Red blood cell (RBC) transfusion is a life‐saving therapy for major haemorrhage. However, many RBC transfusions prescribed for surgical patients or critically ill patients in the intensive care unit (ICU) are to increase haemoglobin concentration when clinically significant bleeding is not present or has stopped.1–3 In these situations the potential benefits of RBC transfusion need to be balanced against the risks associated with it. Transmission of known viral infections by RBC transfusion is extremely rare and the much‐debated importance of donor leucocytes is no longer relevant in the UK (and in an increasing number of other countries) because all blood components are leucodepleted before storage. However, other serious complications such as incompatible transfusion resulting from administration errors, and cases of transfusion‐associated lung injury (TRALI) continue to occur and to cause significant morbidity and mortality.4
At present, most clinicians prescribing RBC transfusions make a risk/benefit assessment for individual patients based on their own experience and their interpretation of evidence‐based guidelines, which are currently based largely on inadequate and poor‐quality evidence. In the UK, we believe that this judgement is at present rarely influenced by the availability of RBCs in the blood bank, their cost or the possibility that unnecessary RBC use could deplete supplies for a patient with life‐threatening haemorrhage.
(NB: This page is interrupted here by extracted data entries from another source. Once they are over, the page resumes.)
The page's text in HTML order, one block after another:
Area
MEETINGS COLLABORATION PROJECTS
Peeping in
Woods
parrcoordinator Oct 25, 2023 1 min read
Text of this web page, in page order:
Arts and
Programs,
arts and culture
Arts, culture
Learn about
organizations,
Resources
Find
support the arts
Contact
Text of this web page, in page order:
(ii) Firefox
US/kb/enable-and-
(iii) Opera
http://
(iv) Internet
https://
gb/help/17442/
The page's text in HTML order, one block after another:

This situation could change. If, or when, some form of additional donor screening for new‐variant CJD is introduced, there could be a dramatic fall in blood supplies because potential donors may fear the implications of a positive test.56 This very real possibility was recognized in the recent Health Service circular Better Blood Transfusion,6 which also commented on the continued wide variation in blood use in surgery and surgical specialties.
One solution to this problem is to promote blood conservation strategies such as perioperative cell salvage. However, these are only suitable for some patients and even if implemented successfully, anaesthetists, surgeons and intensivists will still face decisions regarding the appropriate transfusion trigger for their anaemic patients. A second strategy is to avoid unnecessary RBC transfusions by developing and using a body of high‐quality evidence to define essential indications for RBC transfusions, ensuring at the same time that patients are not exposed to dangerous levels of anaemia. Guidelines based on such evidence—and the clinicians using them—need to be clear how applicable their recommendations are. This is particularly true of the large, heterogeneous population of patients undergoing non‐cardiac surgery.
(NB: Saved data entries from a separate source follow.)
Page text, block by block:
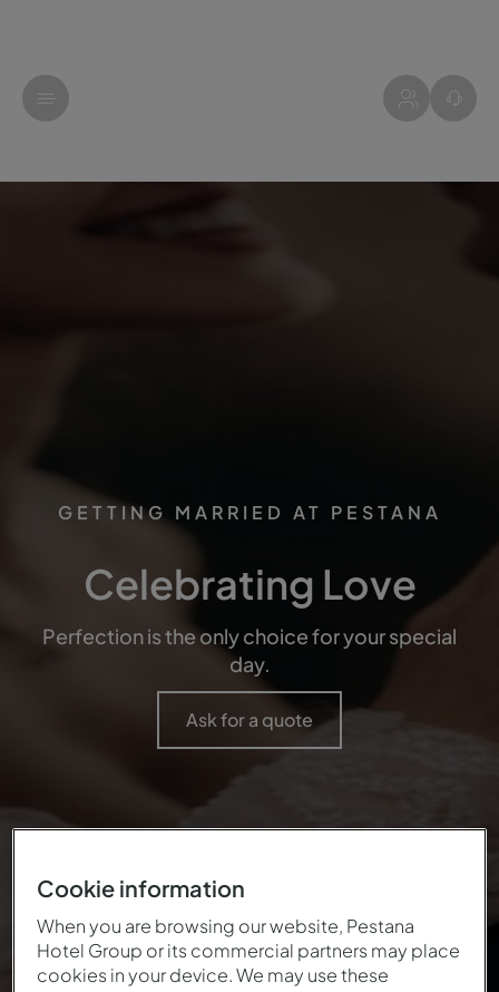
GETTING MARRIED AT PESTANA
Celebrating Love
Perfection is the only choice for your special
day.
Ask for a quote
Cookie information
When you are browsing our website, Pestana
Hotel Group or its commercial partners may place
cookies in your device. We may use these
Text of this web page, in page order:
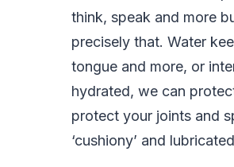
think, speak and more
precisely that. Water
tongue and more, or
hydrated, we can
protect your joints and
‘cushiony’ and
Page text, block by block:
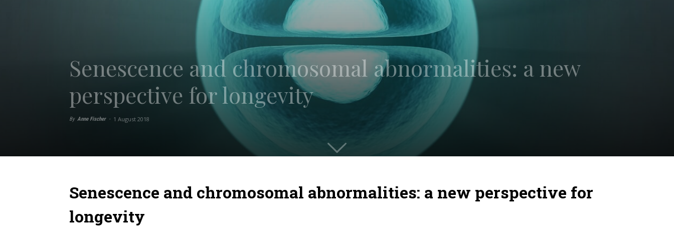
Senescence and chromosomal abnormalities: a new
perspective for longevity
By Anne Fischer - 1 August 2018
Senescence and chromosomal abnormalities: a new perspective for
longevity
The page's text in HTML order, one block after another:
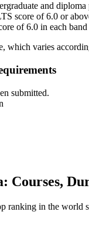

Fortunately, we already have a high‐quality randomized controlled trial—the Transfusion Requirements In Critical Care (TRICC) study7—and a Cochrane review8 of this and other smaller randomized controlled trials to guide us. These conclude that, for most patients, RBC transfusion is not indicated unless the haemoglobin concentration decreases below 7–8 g dl–1. These conclusions are reflected in the UK in the Association of Anaesthetists guideline,9 the Scottish Intercollegiate Guideline Network (SIGN),10 and the Handbook of Transfusion Medicine.11 However, all these documents qualify their recommendations for patients with ischaemic heart disease. For example, the Cochrane systematic review found ‘… minimal evidence of the safety of conservative transfusion triggers in important subsets of patients, including those with severe cardiovascular disease…’.8 In a recent international forum concerning perioperative triggers for red cell transfusion, all eight of the expert contributors said they modified their transfusion trigger in patients with coronary artery disease, to values ranging from 8 to 10 g dl–1.12
There are sound reasons for these doubts, which arise from several areas of scientific research: first, our understanding of normal myocardial oxygen kinetics and how these change with coronary artery disease; second, the known changes in myocardial oxygen supply and demand associated with the physiological stress of the perioperative period and critical illness; third, animal studies that simulated coronary artery disease and anaemia; and fourth, clinical studies of patients suffering from coronary artery disease who subsequently underwent surgery or had a critical illness.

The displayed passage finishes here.